The query looks like this, and returns these results:
> SELECT * FROM reddit WHERE std_dev_days < 600 AND avg_date < '2011-01-01 00:00:00' ORDER BY counts DESC LIMIT 20;
+------------------------+---------+--------------------------+---------------------+
| domain | counts | avg_date | std_dev_days |
+------------------------+---------+--------------------------+---------------------+
| self.reddit.com | 647870 | 2010-09-02 13:56:28.448 | 301.71035168793304 |
| examiner.com | 151810 | 2010-12-16 23:26:30.526 | 585.7963478654447 |
| news.bbc.co.uk | 88227 | 2009-10-19 22:09:54.047 | 499.8828691832385 |
| squidoo.com | 68613 | 2010-02-15 05:45:45.863 | 457.7467960677672 |
| hubpages.com | 57290 | 2010-01-30 02:18:28.314 | 353.1463760830986 |
| msnbc.msn.com | 43643 | 2010-06-13 13:34:33.274 | 491.4442681051865 |
| associatedcontent.com | 24146 | 2009-08-18 17:40:57.408 | 403.1500022424656 |
| tinyurl.com | 24070 | 2010-08-28 15:11:38.083 | 471.1292710623187 |
| self.programming | 20689 | 2009-11-08 14:04:07.185 | 239.53706245104482 |
| physorg.com | 17431 | 2010-09-27 02:00:58.908 | 435.832257804899 |
| ehow.com | 16228 | 2009-09-19 05:58:19.334 | 524.9960557567199 |
| gather.com | 15387 | 2010-06-28 12:05:28.479 | 365.76299060306405 |
| english.aljazeera.net | 14573 | 2010-10-02 14:05:55.813 | 360.5432415872375 |
| subimg.net | 13459 | 2010-09-29 09:48:42.801 | 278.7920245425415 |
| helium.com | 13337 | 2009-09-28 16:38:56.651 | 441.641404727207 |
| sports.espn.go.com | 12416 | 2010-10-17 19:30:23.67 | 493.84151020454976 |
| rapidsharelist.net | 12128 | 2010-04-26 15:53:44.063 | 14.947036935681274 |
| waronyou.com | 12036 | 2009-04-13 17:51:18.434 | 184.16688348655214 |
| timesonline.co.uk | 11100 | 2009-05-09 01:23:30.756 | 288.42826940864705 |
| open.salon.com | 10727 | 2010-08-10 09:48:09.563 | 494.63567877466306 |
+------------------------+---------+--------------------------+---------------------+
20 rows selected (2490.628 seconds)
Using this list as a starting point, I started to do a little digging (see Table 1) into why these sites are no longer popular.
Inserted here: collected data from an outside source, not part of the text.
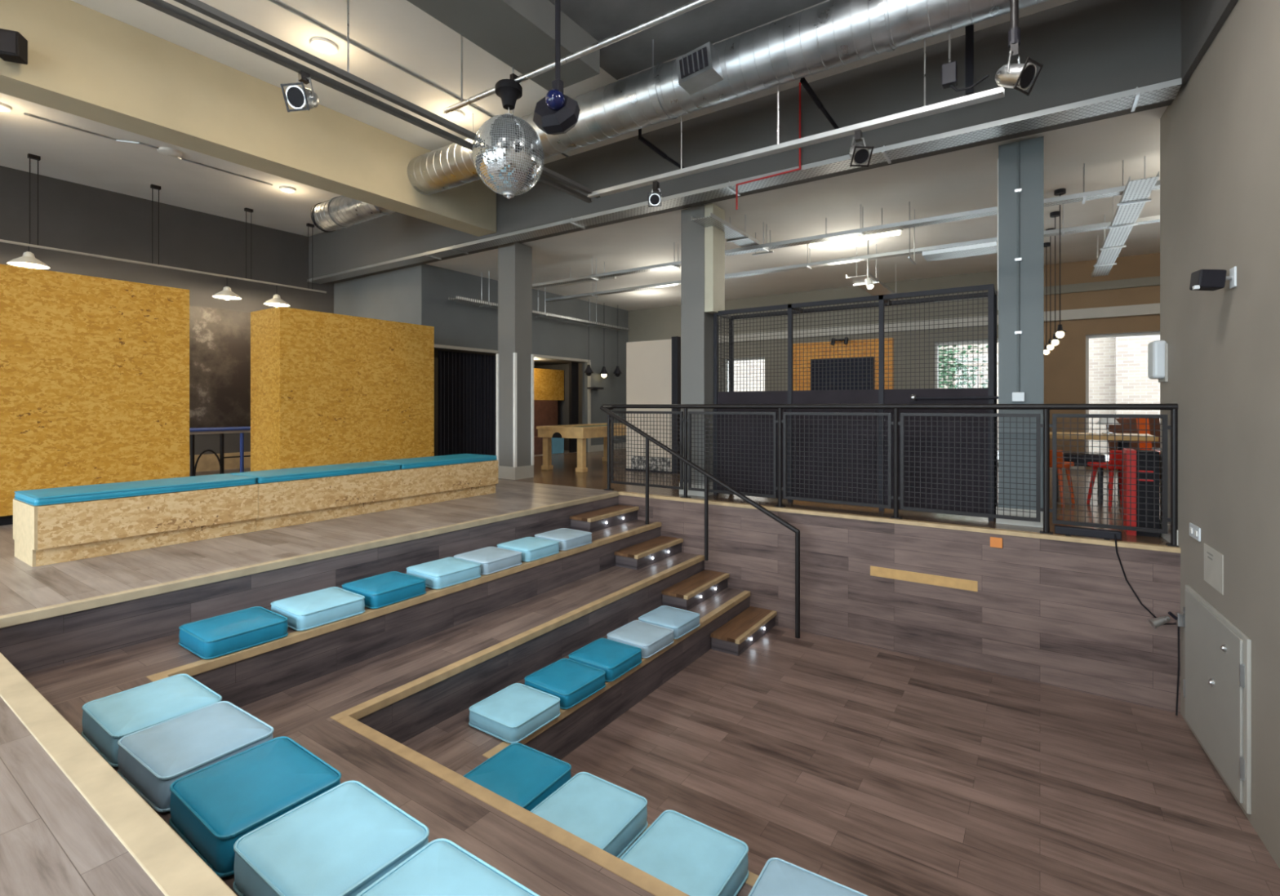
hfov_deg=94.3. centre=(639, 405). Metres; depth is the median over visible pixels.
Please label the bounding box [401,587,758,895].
tier
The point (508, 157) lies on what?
ball
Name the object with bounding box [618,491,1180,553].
trim
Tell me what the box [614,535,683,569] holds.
stair step
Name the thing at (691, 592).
stair step
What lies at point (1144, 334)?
window
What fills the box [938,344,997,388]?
tree
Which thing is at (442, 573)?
seat cushion
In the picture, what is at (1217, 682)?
access panel
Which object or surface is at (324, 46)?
recessed light
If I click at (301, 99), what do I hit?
spotlight
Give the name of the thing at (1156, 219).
cable tray
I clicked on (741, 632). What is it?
stair step
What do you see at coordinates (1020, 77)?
spotlight
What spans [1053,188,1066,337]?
globe pendant
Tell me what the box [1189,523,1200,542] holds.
wall socket
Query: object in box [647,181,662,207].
spotlight
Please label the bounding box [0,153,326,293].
pipe
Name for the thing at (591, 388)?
wall shelf
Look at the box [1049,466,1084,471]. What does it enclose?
baseboard
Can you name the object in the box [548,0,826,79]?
ceiling
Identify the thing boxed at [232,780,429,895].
seat cushion
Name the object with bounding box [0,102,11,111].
recessed light
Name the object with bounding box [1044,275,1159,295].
trim
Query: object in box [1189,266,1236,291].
wall speaker
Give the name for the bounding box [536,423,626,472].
pool table
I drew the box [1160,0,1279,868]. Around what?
wall
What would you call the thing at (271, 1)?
conduit
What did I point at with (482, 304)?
cable tray
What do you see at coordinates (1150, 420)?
chair
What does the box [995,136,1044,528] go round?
column
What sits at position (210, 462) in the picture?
baseboard
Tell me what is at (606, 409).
stair handrail
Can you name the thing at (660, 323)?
wall
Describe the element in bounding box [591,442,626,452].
baseboard
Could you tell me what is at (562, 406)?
wall
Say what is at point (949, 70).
junction box
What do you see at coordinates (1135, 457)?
base cabinet
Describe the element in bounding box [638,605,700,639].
seat cushion
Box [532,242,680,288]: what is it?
cable tray
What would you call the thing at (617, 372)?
pendant
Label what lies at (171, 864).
trim
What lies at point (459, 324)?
wall
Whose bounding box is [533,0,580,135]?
light
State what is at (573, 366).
screen panel
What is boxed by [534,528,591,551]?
seat cushion
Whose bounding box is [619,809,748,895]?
seat cushion
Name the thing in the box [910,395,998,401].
bar
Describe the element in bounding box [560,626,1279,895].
floor
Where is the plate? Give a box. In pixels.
[990,537,1002,548]
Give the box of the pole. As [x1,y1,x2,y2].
[1008,0,1020,48]
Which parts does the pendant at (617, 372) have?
lamp shade, cord
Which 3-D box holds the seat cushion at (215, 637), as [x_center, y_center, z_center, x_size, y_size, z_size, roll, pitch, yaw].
[-2.626,1.453,3.842,0.466,0.128,0.481,0,0,35]
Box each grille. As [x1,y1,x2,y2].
[0,30,16,53]
[679,46,708,79]
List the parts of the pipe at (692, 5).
hanger rod
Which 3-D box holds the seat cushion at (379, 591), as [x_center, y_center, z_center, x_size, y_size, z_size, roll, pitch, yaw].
[-2.033,1.453,4.722,0.466,0.128,0.481,0,0,33]
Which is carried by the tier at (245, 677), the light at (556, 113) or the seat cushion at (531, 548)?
the seat cushion at (531, 548)
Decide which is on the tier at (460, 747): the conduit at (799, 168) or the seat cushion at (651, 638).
the seat cushion at (651, 638)
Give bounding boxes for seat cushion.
[81,674,222,767]
[116,701,273,812]
[168,736,341,877]
[178,606,288,659]
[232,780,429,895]
[271,586,364,631]
[342,571,426,608]
[355,838,540,895]
[406,557,480,589]
[453,546,521,574]
[463,742,571,811]
[468,683,560,743]
[497,537,559,561]
[524,657,605,709]
[530,772,648,857]
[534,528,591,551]
[568,638,641,681]
[606,620,674,658]
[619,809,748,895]
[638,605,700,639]
[747,857,867,895]
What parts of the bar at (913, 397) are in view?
knob
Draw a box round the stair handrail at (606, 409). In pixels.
[600,405,799,638]
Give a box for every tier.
[22,520,661,895]
[240,551,704,895]
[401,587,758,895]
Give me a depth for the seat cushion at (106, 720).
2.69 m
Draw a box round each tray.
[447,288,630,331]
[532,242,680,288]
[545,204,1159,302]
[691,213,773,255]
[724,163,1159,256]
[845,244,901,301]
[907,201,997,265]
[1091,156,1159,276]
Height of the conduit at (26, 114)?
0.024 m
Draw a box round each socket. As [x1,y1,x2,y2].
[1008,26,1020,48]
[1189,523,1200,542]
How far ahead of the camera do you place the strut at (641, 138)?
6.61 m
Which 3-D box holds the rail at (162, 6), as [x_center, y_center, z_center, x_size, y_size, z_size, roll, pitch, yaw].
[-1.459,-2.722,1.777,3.966,0.916,9.116,0,0,34]
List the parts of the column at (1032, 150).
skirting
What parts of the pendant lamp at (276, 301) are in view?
lamp shade, bulb
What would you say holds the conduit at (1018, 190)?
attached to the column at (1032, 150)
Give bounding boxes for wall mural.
[189,305,250,428]
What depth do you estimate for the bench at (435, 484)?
7.33 m
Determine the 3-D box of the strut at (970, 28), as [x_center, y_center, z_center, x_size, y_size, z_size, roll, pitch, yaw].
[2.876,-3.100,5.177,0.060,0.760,0.060,0,0,34]
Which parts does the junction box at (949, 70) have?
hanger rod
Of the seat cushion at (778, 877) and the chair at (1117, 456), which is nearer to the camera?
the seat cushion at (778, 877)
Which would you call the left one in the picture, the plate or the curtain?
the curtain
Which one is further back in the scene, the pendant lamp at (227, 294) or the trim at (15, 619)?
the pendant lamp at (227, 294)
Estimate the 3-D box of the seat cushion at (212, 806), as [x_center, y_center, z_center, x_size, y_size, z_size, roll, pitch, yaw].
[-1.413,1.439,2.189,0.496,0.156,0.410,0,0,35]
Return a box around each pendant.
[584,299,593,376]
[599,366,608,377]
[613,305,622,377]
[1044,228,1054,350]
[1044,242,1049,355]
[1048,211,1061,346]
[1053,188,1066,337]
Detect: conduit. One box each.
[23,112,272,186]
[267,0,568,158]
[735,82,800,209]
[997,159,998,310]
[1014,142,1022,392]
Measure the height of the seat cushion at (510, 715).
0.128 m
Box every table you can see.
[189,426,250,476]
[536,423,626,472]
[1049,431,1158,493]
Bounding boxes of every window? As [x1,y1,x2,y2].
[724,357,764,391]
[728,335,1159,455]
[934,339,998,462]
[1085,331,1159,462]
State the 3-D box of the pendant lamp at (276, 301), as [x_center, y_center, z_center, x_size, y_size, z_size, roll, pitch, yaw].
[-6.658,-2.014,10.875,0.420,0.412,0.420,0,0,34]
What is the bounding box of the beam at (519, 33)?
[406,0,599,91]
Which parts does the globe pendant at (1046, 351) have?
cord, bulb
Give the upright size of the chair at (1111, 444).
1.000 m
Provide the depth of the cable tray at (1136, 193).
6.99 m
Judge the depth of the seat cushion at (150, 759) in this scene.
2.40 m
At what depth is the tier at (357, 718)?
3.76 m
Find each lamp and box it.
[6,246,49,269]
[212,277,241,300]
[263,285,289,306]
[831,337,848,345]
[1096,417,1119,434]
[1147,611,1185,629]
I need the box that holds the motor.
[495,73,522,110]
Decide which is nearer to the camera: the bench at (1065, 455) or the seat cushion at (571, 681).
the seat cushion at (571, 681)
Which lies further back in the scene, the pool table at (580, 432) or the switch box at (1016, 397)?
the pool table at (580, 432)
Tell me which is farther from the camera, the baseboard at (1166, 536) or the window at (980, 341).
the window at (980, 341)
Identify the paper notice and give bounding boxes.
[1204,543,1223,595]
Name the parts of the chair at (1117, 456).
leg, seat, leg, backrest, leg
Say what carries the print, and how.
attached to the cabinet at (653, 367)
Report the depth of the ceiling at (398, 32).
6.63 m
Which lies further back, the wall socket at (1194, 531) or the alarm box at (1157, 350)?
the alarm box at (1157, 350)
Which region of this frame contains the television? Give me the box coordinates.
[811,356,874,390]
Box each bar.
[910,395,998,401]
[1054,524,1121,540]
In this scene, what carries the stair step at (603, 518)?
on the tier at (245, 677)
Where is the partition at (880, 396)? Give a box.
[713,284,996,521]
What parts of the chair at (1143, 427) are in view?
backrest
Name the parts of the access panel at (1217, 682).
knob
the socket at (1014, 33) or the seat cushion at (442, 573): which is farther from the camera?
the seat cushion at (442, 573)
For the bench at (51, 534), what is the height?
0.445 m
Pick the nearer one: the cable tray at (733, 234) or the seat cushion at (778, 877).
the seat cushion at (778, 877)
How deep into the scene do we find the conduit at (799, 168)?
6.48 m
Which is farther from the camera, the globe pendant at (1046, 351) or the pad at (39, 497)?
the globe pendant at (1046, 351)
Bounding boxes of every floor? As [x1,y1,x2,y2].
[0,448,1169,895]
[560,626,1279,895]
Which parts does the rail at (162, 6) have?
hanger rod, rail, rail, hanger rod, hanger rod, rail, rail, hanger rod
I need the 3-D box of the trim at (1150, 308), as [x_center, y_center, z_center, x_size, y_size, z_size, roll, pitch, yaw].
[7.021,-1.664,11.488,13.200,0.182,0.100,0,0,34]
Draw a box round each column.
[496,241,533,479]
[679,204,713,496]
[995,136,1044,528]
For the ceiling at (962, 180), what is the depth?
8.66 m
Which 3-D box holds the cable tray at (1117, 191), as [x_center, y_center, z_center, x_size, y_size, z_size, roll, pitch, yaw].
[3.463,-2.445,7.473,5.254,0.390,0.220,0,0,34]
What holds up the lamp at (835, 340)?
attached to the wall at (660, 323)
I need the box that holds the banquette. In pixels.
[533,400,557,454]
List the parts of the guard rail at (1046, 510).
post, infill frame, post, infill frame, post, infill frame, rail, post, infill frame, post, infill frame, post
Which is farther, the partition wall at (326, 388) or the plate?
the partition wall at (326, 388)
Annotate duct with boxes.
[311,195,395,232]
[407,0,1048,195]
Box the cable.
[1114,534,1179,715]
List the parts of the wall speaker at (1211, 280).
bracket arm, wall plate
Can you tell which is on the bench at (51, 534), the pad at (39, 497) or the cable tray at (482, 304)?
the pad at (39, 497)
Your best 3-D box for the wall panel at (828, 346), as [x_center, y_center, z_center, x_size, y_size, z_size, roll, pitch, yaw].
[4.471,-0.631,13.249,2.226,1.622,0.030,0,0,34]
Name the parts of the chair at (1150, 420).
backrest
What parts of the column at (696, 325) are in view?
skirting
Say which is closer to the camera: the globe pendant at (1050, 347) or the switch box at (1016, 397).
the switch box at (1016, 397)
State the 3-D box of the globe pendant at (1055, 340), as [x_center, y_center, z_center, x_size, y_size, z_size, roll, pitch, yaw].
[5.677,-1.730,8.112,0.140,1.821,0.140,0,0,34]
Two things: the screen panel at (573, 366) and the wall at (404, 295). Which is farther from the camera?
the screen panel at (573, 366)
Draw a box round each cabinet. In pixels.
[625,336,680,473]
[1123,448,1159,537]
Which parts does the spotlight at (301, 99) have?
gel frame
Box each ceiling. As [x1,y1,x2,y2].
[0,0,1076,236]
[425,106,1167,311]
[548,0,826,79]
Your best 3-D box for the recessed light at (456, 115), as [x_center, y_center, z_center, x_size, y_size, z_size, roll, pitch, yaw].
[-2.210,-3.455,7.062,0.230,0.050,0.230,0,0,34]
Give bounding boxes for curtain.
[438,351,496,456]
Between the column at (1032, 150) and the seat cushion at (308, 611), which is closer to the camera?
the seat cushion at (308, 611)
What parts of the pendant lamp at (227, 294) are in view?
lamp shade, bulb
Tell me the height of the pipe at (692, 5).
0.739 m
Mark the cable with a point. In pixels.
(1115, 537)
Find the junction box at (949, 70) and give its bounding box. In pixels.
[942,33,989,91]
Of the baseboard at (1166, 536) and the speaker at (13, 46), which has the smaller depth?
the speaker at (13, 46)
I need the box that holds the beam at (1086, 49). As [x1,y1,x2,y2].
[308,0,1182,283]
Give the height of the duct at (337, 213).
0.736 m
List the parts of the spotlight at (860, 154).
gel frame
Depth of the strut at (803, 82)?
5.67 m
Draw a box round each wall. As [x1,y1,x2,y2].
[0,165,333,455]
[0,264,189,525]
[250,306,434,471]
[333,264,431,326]
[431,265,627,452]
[434,348,582,456]
[618,494,1180,713]
[627,253,1159,471]
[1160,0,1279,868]
[1181,0,1238,85]
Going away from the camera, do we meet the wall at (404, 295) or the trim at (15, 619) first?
the trim at (15, 619)
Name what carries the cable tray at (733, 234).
hanging from the ceiling at (962, 180)
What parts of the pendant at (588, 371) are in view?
lamp shade, cord
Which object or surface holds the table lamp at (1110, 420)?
on the dining table at (1119, 438)
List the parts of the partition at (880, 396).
post, cross rail, post, panel, post, cross rail, panel, rail, rail, post, cross rail, panel, post, post
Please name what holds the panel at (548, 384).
attached to the wall at (562, 406)
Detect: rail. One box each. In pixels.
[136,0,1004,203]
[602,404,1178,546]
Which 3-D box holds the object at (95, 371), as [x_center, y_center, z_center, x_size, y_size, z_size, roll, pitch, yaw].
[-6.708,-0.100,5.524,0.500,2.560,4.060,0,0,34]
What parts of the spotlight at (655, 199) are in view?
gel frame
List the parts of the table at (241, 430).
leg, leg, leg
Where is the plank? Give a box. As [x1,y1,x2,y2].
[870,565,977,591]
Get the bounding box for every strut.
[638,128,684,168]
[800,77,839,129]
[965,24,973,95]
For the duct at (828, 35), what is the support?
hanging from the ceiling at (398, 32)
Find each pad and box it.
[13,473,256,506]
[229,462,400,484]
[371,453,497,469]
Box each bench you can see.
[13,484,257,567]
[255,470,402,531]
[400,460,497,508]
[1057,453,1105,503]
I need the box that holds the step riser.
[0,496,618,674]
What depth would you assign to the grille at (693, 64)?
5.21 m
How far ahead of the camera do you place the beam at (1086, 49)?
6.19 m
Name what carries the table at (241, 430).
on the floor at (53, 842)
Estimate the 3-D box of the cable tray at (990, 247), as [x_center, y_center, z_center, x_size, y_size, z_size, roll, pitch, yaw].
[3.990,-2.270,7.567,0.981,0.740,0.460,0,0,34]
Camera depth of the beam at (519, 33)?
5.12 m
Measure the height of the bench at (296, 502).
0.445 m
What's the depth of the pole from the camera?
3.87 m
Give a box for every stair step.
[569,504,639,532]
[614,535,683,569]
[661,569,728,610]
[711,606,777,656]
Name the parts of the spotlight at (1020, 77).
gel frame
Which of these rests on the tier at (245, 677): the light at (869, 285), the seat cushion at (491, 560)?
the seat cushion at (491, 560)
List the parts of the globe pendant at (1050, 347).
cord, bulb
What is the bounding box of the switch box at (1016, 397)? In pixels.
[1012,392,1024,401]
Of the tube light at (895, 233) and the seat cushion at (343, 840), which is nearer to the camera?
the seat cushion at (343, 840)
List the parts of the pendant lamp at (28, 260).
bulb
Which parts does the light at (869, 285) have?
stem
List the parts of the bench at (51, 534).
panel
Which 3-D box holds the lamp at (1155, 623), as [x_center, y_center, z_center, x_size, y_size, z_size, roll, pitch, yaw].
[4.285,1.748,4.822,0.236,0.154,0.079,0,0,23]
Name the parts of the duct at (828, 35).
hanger rod
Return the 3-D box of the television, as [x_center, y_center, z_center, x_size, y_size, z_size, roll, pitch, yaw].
[4.477,-0.644,13.182,1.375,0.829,0.074,0,0,34]
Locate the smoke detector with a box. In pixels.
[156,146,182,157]
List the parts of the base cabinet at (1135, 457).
panel, handle, handle
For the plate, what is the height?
0.095 m
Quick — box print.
[631,456,670,471]
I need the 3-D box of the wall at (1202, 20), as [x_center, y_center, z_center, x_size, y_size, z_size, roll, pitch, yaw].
[1.700,-3.030,0.180,0.045,0.900,10.628,0,0,30]
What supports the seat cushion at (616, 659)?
on the tier at (460, 747)
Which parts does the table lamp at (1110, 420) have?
lamp shade
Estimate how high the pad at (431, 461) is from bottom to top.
0.068 m
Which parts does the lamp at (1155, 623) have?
arm
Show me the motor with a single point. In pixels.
(508, 91)
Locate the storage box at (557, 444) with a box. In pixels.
[551,437,564,453]
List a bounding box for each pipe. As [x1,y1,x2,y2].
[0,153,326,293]
[444,0,714,113]
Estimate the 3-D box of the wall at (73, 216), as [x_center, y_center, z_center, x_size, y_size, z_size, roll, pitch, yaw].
[-9.707,-1.050,8.142,0.200,4.860,11.050,0,0,34]
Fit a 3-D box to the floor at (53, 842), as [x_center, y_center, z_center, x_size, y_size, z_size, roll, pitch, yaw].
[-0.095,1.279,5.672,18.500,0.202,17.700,0,0,34]
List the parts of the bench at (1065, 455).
leg, seat, leg
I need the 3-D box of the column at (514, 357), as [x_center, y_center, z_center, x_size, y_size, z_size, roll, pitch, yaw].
[-2.045,-0.715,9.713,0.434,3.790,0.424,0,0,34]
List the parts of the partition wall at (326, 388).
panel
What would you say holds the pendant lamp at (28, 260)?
hanging from the pipe at (37, 158)
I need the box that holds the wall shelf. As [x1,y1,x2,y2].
[586,386,604,389]
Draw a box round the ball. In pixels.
[472,106,544,199]
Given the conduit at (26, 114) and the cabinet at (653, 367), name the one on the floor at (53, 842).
the cabinet at (653, 367)
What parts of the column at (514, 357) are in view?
skirting
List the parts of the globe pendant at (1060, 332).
cord, bulb
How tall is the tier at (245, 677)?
0.343 m
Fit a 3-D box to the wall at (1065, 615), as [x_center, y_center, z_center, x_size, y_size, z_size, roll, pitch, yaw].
[2.410,1.877,6.311,6.560,1.325,0.060,0,0,34]
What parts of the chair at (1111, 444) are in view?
backrest
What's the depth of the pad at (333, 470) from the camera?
6.12 m
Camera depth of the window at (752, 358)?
14.84 m
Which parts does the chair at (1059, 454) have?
backrest, leg, seat, leg
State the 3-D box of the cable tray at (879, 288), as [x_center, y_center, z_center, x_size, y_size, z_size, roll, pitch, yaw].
[4.152,-2.320,10.407,0.410,0.640,2.700,0,0,34]
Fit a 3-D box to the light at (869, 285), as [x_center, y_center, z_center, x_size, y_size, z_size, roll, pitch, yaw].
[3.489,-2.205,9.030,0.098,0.870,0.162,0,0,-6]
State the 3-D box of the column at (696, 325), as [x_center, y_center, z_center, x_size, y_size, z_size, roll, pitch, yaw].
[0.812,-0.715,7.997,0.385,3.790,0.470,0,0,34]
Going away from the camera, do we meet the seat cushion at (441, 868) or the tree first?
the seat cushion at (441, 868)
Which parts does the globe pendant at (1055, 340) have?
cord, bulb
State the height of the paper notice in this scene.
0.270 m
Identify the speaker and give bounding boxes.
[0,28,27,64]
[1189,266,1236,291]
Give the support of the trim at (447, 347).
attached to the wall at (459, 324)
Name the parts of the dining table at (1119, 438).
leg, leg
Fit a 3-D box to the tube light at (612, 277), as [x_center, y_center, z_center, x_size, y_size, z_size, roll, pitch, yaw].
[-0.994,-2.470,11.117,1.364,0.341,0.100,0,0,34]
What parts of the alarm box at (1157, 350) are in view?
plate
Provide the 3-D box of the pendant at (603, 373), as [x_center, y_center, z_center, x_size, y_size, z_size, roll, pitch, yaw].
[-0.926,-1.679,15.262,0.240,1.922,0.240,0,0,34]
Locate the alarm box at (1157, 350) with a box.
[1147,340,1168,382]
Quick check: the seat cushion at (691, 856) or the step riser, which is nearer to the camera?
the seat cushion at (691, 856)
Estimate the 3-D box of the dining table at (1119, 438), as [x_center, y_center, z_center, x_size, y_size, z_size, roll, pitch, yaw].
[5.924,0.780,8.066,1.606,0.800,0.850,0,0,34]
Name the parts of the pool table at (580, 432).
leg, cushion rail, leg, leg
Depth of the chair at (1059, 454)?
6.96 m
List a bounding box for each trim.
[0,491,618,628]
[0,652,237,895]
[434,344,591,452]
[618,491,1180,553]
[719,303,1159,342]
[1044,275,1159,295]
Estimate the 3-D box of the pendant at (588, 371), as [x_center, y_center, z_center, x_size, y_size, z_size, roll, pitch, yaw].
[-1.273,-1.685,14.748,0.240,1.910,0.240,0,0,34]
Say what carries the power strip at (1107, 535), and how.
on the trim at (959, 527)
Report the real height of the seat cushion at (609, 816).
0.147 m
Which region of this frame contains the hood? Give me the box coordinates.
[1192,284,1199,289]
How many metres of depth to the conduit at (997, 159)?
6.33 m
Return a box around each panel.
[533,368,564,400]
[568,362,578,453]
[793,337,893,391]
[1182,584,1251,814]
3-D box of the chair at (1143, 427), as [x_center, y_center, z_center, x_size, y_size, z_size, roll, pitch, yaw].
[7.411,0.672,8.718,0.412,1.020,0.461,0,0,5]
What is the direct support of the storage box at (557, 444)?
on the floor at (53, 842)
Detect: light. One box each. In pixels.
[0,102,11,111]
[279,186,296,193]
[310,37,337,54]
[444,109,464,120]
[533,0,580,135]
[559,262,617,287]
[808,208,902,248]
[864,240,873,288]
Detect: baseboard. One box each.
[189,452,250,472]
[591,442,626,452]
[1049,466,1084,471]
[1159,518,1177,545]
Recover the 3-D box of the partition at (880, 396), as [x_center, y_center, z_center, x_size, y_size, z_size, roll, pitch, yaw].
[2.431,-0.030,7.147,3.180,2.420,0.520,0,0,34]
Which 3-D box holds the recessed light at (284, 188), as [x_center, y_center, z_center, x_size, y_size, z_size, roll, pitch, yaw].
[-5.647,-3.455,9.512,0.230,0.050,0.230,0,0,34]
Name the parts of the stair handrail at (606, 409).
post, post
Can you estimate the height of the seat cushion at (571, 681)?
0.128 m
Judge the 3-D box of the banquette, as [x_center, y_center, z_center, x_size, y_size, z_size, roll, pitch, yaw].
[-2.581,0.522,14.525,0.480,1.315,2.000,0,0,34]
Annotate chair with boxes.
[1049,449,1075,506]
[1086,450,1122,508]
[1106,418,1139,488]
[1119,417,1159,454]
[1148,418,1159,481]
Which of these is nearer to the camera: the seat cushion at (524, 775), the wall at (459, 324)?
the seat cushion at (524, 775)
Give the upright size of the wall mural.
2.230 m
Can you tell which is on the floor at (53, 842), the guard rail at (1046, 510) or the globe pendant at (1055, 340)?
the guard rail at (1046, 510)
What I found is that there a lot of reasons a site may end up in this ignominious category—anything from a shift in the Google search algorithm to a simple redirect to a new URL. Other explanations included acquisition, a collapsed business model, and an outright ban of the URL from Reddit by site administrators.
Table 1: A selection of formerly-fashionable websites submitted to Reddit, and the suspected reason for their fall from grace.
This is pretty interesting stuff, right? I’m definitely looking forward to using Drill to hunt for even more trends in the Reddit submission data.